Balzac goûtait beaucoup les œuvres de Saint-Martin. On sait qu’il a été jusqu’à recopier des passages de L’Homme de désir, notamment dans Séraphîta. Si nous proposons ici un extrait de ce livre, c’est surtout parce que l’auteur y parle de la prière en des termes particulièrement proches de ceux qu’utilisaient le Philosophe inconnu. « Oui, la prière, véritable aspiration de l’âme entièrement séparée du corps, emporte toutes les forces et les applique à la constante et persévérante union du visible et de l’invisible. »
Blanche et lumineuse fille de toutes les vertus humaines, arche d’alliance entre la terre et le ciel, double compagne qui tient du lion et de la colombe, la prière vous donnera la clef des cieux. Hardie et pure comme l’innocence, forte comme tout ce qui est un et simple, cette Belle Reine invincible s’appuie sur le monde matériel, elle s’en est emparée ; car, semblable au soleil, elle le presse par un cercle de lumière.
L’univers appartient à qui veut, à qui sait, à qui peut prier ; mais il faut vouloir, savoir et pouvoir ; en un mot posséder la force, la sagesse et la foi. Aussi la prière qui résulte de tant d’épreuves est-elle la consommation de toutes les vérités, de toutes les puissances, de tous les sentiments. Fruit du développement laborieux, progressif, continu de toutes les propriétés naturelles animé par le souffle divin de la Parole, elle a des activités enchanteresses, elle est le dernier culte ; ce n’est ni le culte matériel qui a des images, ni le culte spirituel qui a des formules ; c’est le culte du monde divin.
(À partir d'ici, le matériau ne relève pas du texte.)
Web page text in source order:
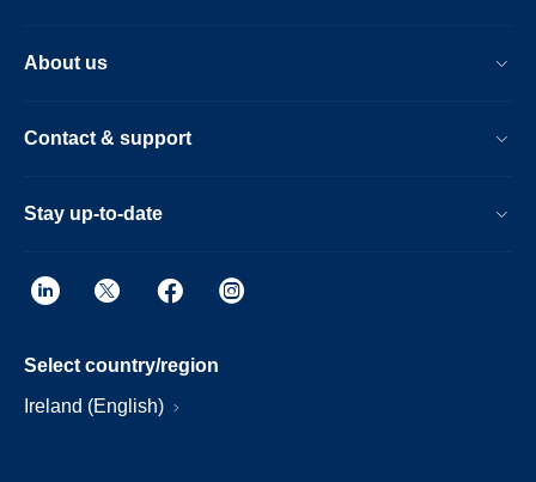
About us
Contact & support
Stay up-to-date
Select country/region
Ireland (English)
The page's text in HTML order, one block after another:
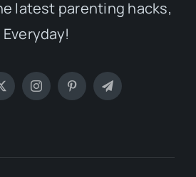
latest parenting hacks,
Everyday!
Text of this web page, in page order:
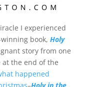
I experienced
book, Holy
story from one
at the end of the
happened
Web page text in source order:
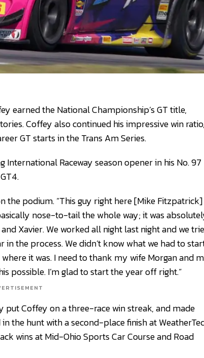
earned the National Championship’s GT title,
Coffey also continued his impressive win ratio,
GT starts in the Trans Am Series.
Raceway season opener in his No. 97
the podium. “This guy right here [Mike Fitzpatrick]
nose-to-tail the whole way; it was
Xavier. We worked all night last night and we
the process. We didn’t know what we had to
it was. I need to thank my wife Morgan and
possible. I’m glad to start the year off right.”
put Coffey on a three-race win streak, and made
the hunt with a second-place finish at
wins at Mid-Ohio Sports Car Course and Road
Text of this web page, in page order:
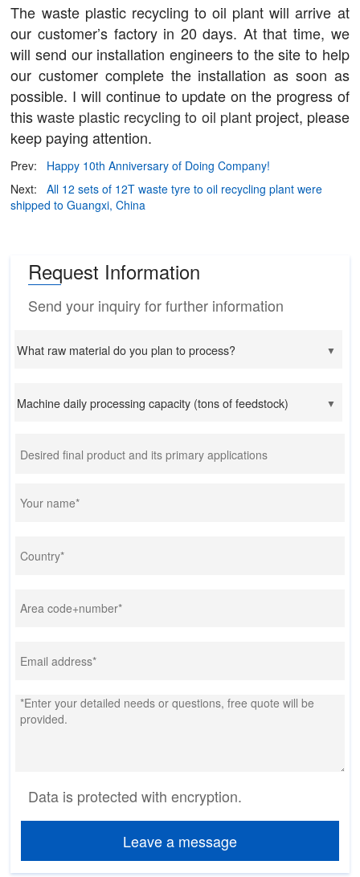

Nous ne disons plus de prières, la prière s’allume en nous, elle est une faculté qui s’exerce d’elle-même ; elle a conquis ce caractère d’activité qui la porte au-dessus des formes, elle relie alors l’âme à Dieu, avec qui vous vous unissez comme la racine des arbres s’unit à la terre ; vos veines tiennent aux principes des choses, et vous vivez de la vie même des mondes.
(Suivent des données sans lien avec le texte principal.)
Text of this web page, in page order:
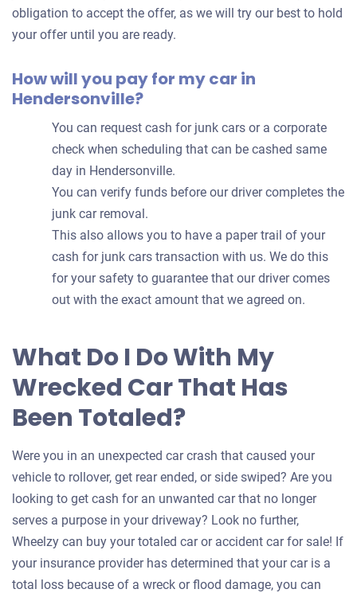
obligation to accept the offer, as we will try our best to hold
your offer until you are ready.
How will you pay for my car in
Hendersonville?
You can request cash for junk cars or a corporate
check when scheduling that can be cashed same
day in Hendersonville.
You can verify funds before our driver completes the
junk car removal.
This also allows you to have a paper trail of your
cash for junk cars transaction with us. We do this
for your safety to guarantee that our driver comes
out with the exact amount that we agreed on.
What Do I Do With My
Wrecked Car That Has
Been Totaled?
Were you in an unexpected car crash that caused your
vehicle to rollover, get rear ended, or side swiped? Are you
looking to get cash for an unwanted car that no longer
serves a purpose in your driveway? Look no further,
Wheelzy can buy your totaled car or accident car for sale! If
your insurance provider has determined that your car is a
total loss because of a wreck or flood damage, you can
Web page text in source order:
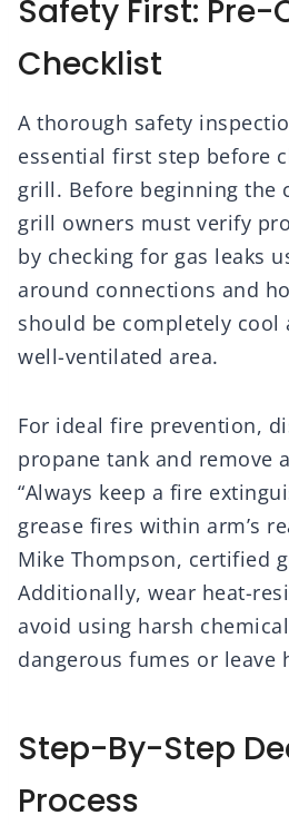
Safety First: Pre-
Checklist
A thorough safety
essential first step before
grill. Before beginning the
grill owners must verify
by checking for gas leaks
around connections and
should be completely cool
well-ventilated area.
For ideal fire prevention,
propane tank and remove
“Always keep a fire
grease fires within arm’s
Mike Thompson, certified
Additionally, wear heat-
avoid using harsh
dangerous fumes or leave
Step-By-Step
Process

La prière donne la conviction extérieure en vous faisant pénétrer le monde matériel par la cohésion de toutes vos facultés avec les substances élémentaires ; elle donne la conviction intérieure en développant votre essence et la mêlant à celle des mondes spirituels. Pour parvenir à prier ainsi, obtenez un entier dépouillement de la chair, acquérez au feu des creusets de la pureté du diamant, car cette complète communication ne s’obtient que par le repos absolu, par l’apaisement de toutes les tempêtes.
Oui, la prière, véritable aspiration de l’âme entièrement séparée du corps, emporte toutes les forces et les applique à la constante et persévérante union du visible et de l’invisible. En possédant la faculté de prier sans lassitude, avec amour, avec force, avec certitude, avec intelligence, votre nature spiritualisée est bientôt investie de la puissance.
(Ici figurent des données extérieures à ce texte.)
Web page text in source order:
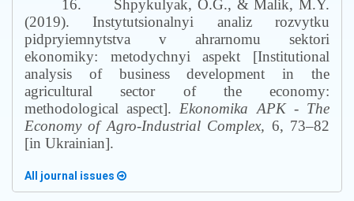
16.
Shpykulyak, O.G., & Malik, M.Y.
(2019). Instytutsionalnyi analiz rozvytku
pidpryiemnytstva v ahrarnomu sektori
ekonomiky: metodychnyi aspekt [Institutional
analysis of business development in the
agricultural sector of the economy:
methodological aspect]. Ekonomika APK- The
Economy of Agro-Industrial Complex, 6, 73–82
[in Ukrainian].
All journal issues

Comme un vent impétueux ou comme la foudre, elle traverse tout et participe au pouvoir de Dieu. Vous avez l’agilité de l’esprit ; en un instant, vous vous rendez présent dans toutes les régions, vous êtes transporté comme la Parole même d’un bout du monde à l’autre. Il est une harmonie, et vous y participez ! il est une lumière, et vous la voyez ! il est une mélodie, et son accord est en vous.
En cet état, vous sentirez votre intelligence se développer, grandir, et sa vue atteindre à des distances prodigieuses : il n’est en effet ni temps, ni lieu pour l’esprit. L’espace et la durée sont des proportions créées pour la matière, l’esprit et la matière n’ont rien de commun.
Quoique ces choses s’opèrent dans le calme et le silence, sans agitation, sans mouvement extérieur ; néanmoins tout est action dans la prière, mais action vive, dépouillée de toute substantialité, et réduite à être, comme le mouvement des mondes, une force invisible et pure.
Elle descend partout comme la lumière, et donne la vie aux âmes qui se trouvent sous ses rayons, comme la nature est sous le soleil. Elle ressuscite partout la vertu, purifie et sanctifie tous les actes, peuple la solitude, donne un avant-goût des délices éternelles. Une fois que vous avez éprouvé les délices de l’ivresse divine engendrée par vos travaux intérieurs, alors tout est dit ! une fois que vous tenez le sistre sur lequel on chante Dieu, vous ne le quittez plus. »
Honoré de Balzac, Séraphîta (1834), extrait du chap. VI « Le Chemin pour aller au ciel ».
Illustration : Jean Delville, Séraphîtus-Séraphîta (extrait), 1932. Couleurs pastel diluées sur toile – Collection particulière.